It has now been seven months since I was appointed by President Trump as Vice Chair for Supervision. It is an incredible honor and a profound responsibility to serve in this role. Since I first joined the Board in November 2018, we have faced significant challenges in the banking system and in the economy. Serving on the Board during this time has provided a unique perspective about the banking system and specifically this role, including how to effectively carry out its important responsibilities and promote the safety and soundness of the banking system.
Over the past seven months, I have implemented a comprehensive approach to pragmatic supervision and regulation. As we work to preserve safety and soundness, we must ensure the U.S. banking system remains efficient, innovative, and accessible. This is especially important for the small and community banks that serve Americans across the country, including my hometown in Kansas.

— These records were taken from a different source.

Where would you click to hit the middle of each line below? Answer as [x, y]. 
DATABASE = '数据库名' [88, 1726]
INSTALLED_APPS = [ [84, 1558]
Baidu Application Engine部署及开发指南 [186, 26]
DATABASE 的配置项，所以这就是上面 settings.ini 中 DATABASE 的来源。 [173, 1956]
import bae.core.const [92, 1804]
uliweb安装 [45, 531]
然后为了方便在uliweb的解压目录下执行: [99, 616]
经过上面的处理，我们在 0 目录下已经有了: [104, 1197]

Drawing from my own experience as a community banker and as the Kansas State Bank Commissioner, I have prioritized tailoring our approach to reflect the unique profiles of banks, refocusing our supervision on early detection and remediation of material financial risks and enhancing transparency in our processes. You know these risks well—they are the core risks that truly threaten the viability and safety and soundness of institutions and the stability of the broader financial system.

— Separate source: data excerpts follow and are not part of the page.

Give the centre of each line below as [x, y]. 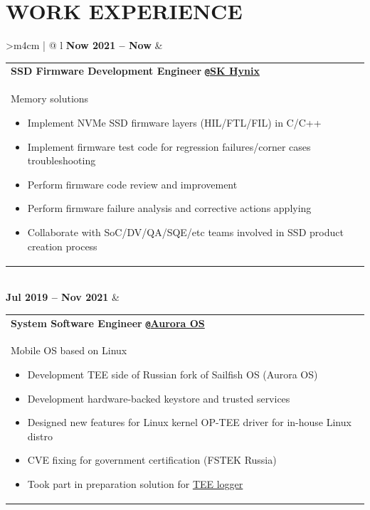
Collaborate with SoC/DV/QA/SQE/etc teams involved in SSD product [185, 232]
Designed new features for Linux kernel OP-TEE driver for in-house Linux [189, 422]
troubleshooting [62, 160]
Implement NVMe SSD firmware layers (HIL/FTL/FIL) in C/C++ [174, 122]
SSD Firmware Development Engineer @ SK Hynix [135, 71]
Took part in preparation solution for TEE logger [135, 484]
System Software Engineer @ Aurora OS [108, 323]
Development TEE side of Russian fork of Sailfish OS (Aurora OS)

The past seven years as a Governor have also profoundly shaped my approach to this role. They provided an invaluable, front-row perspective on the evolution of supervisory policy, the internal deliberations of the Board, and the real-world impact of our decisions on banks of all sizes. I observed first-hand how certain regulatory and supervisory practices—which may be well-intended—can drift to focus on subjective, politicized, or tangential issues that divert our attention from the risks that materially impact safety and soundness and financial stability.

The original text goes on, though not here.